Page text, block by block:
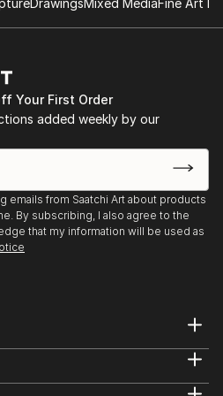
DrawingsMixed MediaFine Art
Your First Order
added weekly by our
emails from Saatchi Art about products
By subscribing, I also agree to the
that my information will be used as
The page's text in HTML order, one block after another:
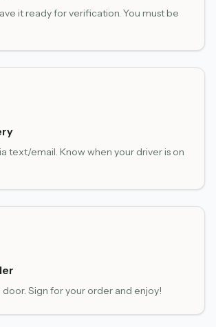
it ready for verification. You must be
text/email. Know when your driver is on
door. Sign for your order and enjoy!
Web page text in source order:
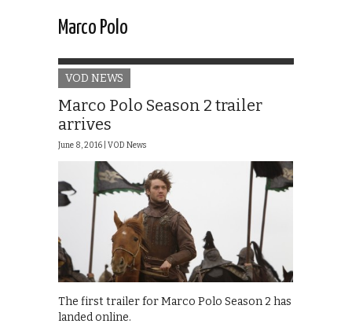
Marco Polo
VOD NEWS
Marco Polo Season 2 trailer
arrives
June 8, 2016 | VOD News
The first trailer for Marco Polo Season 2 has
landed online.
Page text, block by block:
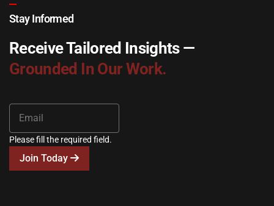
Stay Informed
Receive Tailored Insights —
Grounded In Our Work.
Please fill the required field.
Join Today
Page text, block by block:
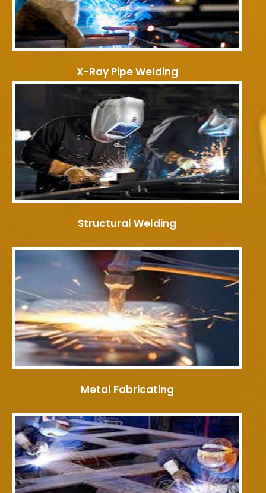
X-Ray Pipe Welding
Structural Welding
Metal Fabricating
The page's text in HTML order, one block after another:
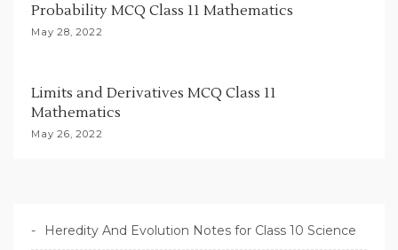
Probability MCQ Class 11 Mathematics
May 28, 2022
Limits and Derivatives MCQ Class 11
Mathematics
May 26, 2022
Heredity And Evolution Notes for Class 10 Science
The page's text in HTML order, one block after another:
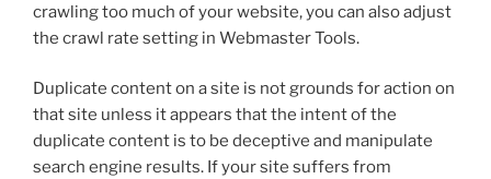
crawling too much of your website, you can also adjust
the crawl rate setting in Webmaster Tools.
Duplicate content on a site is not grounds for action on
that site unless it appears that the intent of the
duplicate content is to be deceptive and manipulate
search engine results. If your site suffers from
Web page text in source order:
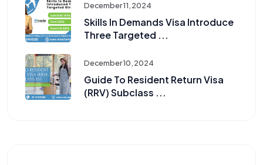
December 11, 2024
Skills In Demands Visa Introduce
Three Targeted ...
December 10, 2024
Guide To Resident Return Visa
(RRV) Subclass ...
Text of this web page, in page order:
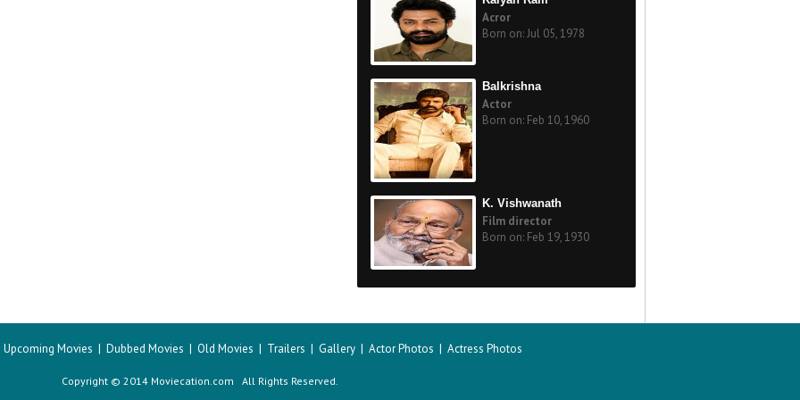
Acror
Born on: Jul 05, 1978
Balkrishna
Actor
Born on: Feb 10, 1960
K. Vishwanath
Film director
Born on: Feb 19, 1930
Upcoming Movies | Dubbed Movies | Old Movies | Trailers | Gallery | Actor Photos | Actress Photos
Copyright © 2014 Moviecation.com All Rights Reserved.
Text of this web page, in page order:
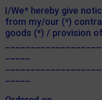
I/We* hereby give
from my/our (*)
goods (*) / provision
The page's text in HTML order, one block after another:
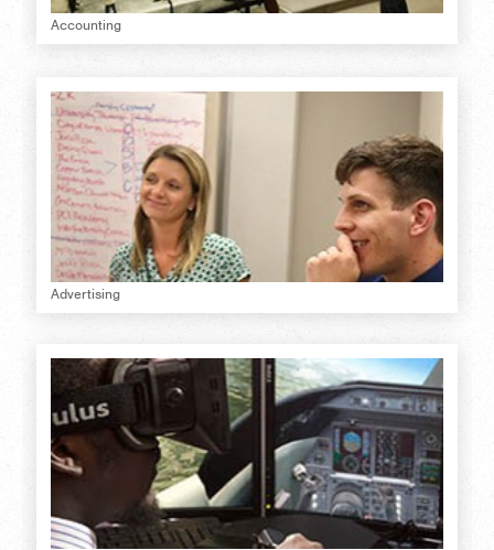
Accounting
Advertising
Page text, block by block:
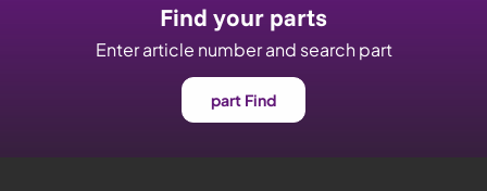
Find your parts
Enter article number and search part
part Find
:::::
• [Your instructions] If an entry contains an image, print the rest of that entry exactly and leave the image out.

• [Response box]
Page text, block by block:
DrawingsMixed MediaFine Art
Your First Order
added weekly by our
emails from Saatchi Art about products
By subscribing, I also agree to the
that my information will be used as
The page's text in HTML order, one block after another:
it ready for verification. You must be
text/email. Know when your driver is on
door. Sign for your order and enjoy!
Web page text in source order:
Marco Polo
VOD NEWS
Marco Polo Season 2 trailer
arrives
June 8, 2016 | VOD News
The first trailer for Marco Polo Season 2 has
landed online.
Page text, block by block:
Stay Informed
Receive Tailored Insights —
Grounded In Our Work.
Please fill the required field.
Join Today
Page text, block by block:
X-Ray Pipe Welding
Structural Welding
Metal Fabricating
The page's text in HTML order, one block after another:
Probability MCQ Class 11 Mathematics
May 28, 2022
Limits and Derivatives MCQ Class 11
Mathematics
May 26, 2022
Heredity And Evolution Notes for Class 10 Science
The page's text in HTML order, one block after another:
crawling too much of your website, you can also adjust
the crawl rate setting in Webmaster Tools.
Duplicate content on a site is not grounds for action on
that site unless it appears that the intent of the
duplicate content is to be deceptive and manipulate
search engine results. If your site suffers from
Web page text in source order:
December 11, 2024
Skills In Demands Visa Introduce
Three Targeted ...
December 10, 2024
Guide To Resident Return Visa
(RRV) Subclass ...
Text of this web page, in page order:
Acror
Born on: Jul 05, 1978
Balkrishna
Actor
Born on: Feb 10, 1960
K. Vishwanath
Film director
Born on: Feb 19, 1930
Upcoming Movies | Dubbed Movies | Old Movies | Trailers | Gallery | Actor Photos | Actress Photos
Copyright © 2014 Moviecation.com All Rights Reserved.
Text of this web page, in page order:
I/We* hereby give
from my/our (*)
goods (*) / provision
The page's text in HTML order, one block after another:
Accounting
Advertising
Page text, block by block:
Find your parts
Enter article number and search part
part Find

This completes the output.